(Beginning of EXCERPTED DATA)
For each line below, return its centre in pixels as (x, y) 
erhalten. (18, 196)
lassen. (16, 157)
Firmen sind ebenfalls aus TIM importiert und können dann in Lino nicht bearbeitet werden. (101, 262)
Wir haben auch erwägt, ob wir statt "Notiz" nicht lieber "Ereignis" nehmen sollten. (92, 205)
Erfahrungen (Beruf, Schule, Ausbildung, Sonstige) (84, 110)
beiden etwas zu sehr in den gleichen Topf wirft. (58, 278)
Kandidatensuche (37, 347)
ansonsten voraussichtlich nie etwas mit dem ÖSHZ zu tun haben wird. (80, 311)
(End of EXCERPTED DATA)
**YOUR ASSIGNMENT:** The required output is the set of lines from the first line of the data through the line that contains "Kandidatensuche (37, 347)", transcribed exactly.

**RESPONSE:**
For each line below, return its centre in pixels as (x, y) 
erhalten. (18, 196)
lassen. (16, 157)
Firmen sind ebenfalls aus TIM importiert und können dann in Lino nicht bearbeitet werden. (101, 262)
Wir haben auch erwägt, ob wir statt "Notiz" nicht lieber "Ereignis" nehmen sollten. (92, 205)
Erfahrungen (Beruf, Schule, Ausbildung, Sonstige) (84, 110)
beiden etwas zu sehr in den gleichen Topf wirft. (58, 278)
Kandidatensuche (37, 347)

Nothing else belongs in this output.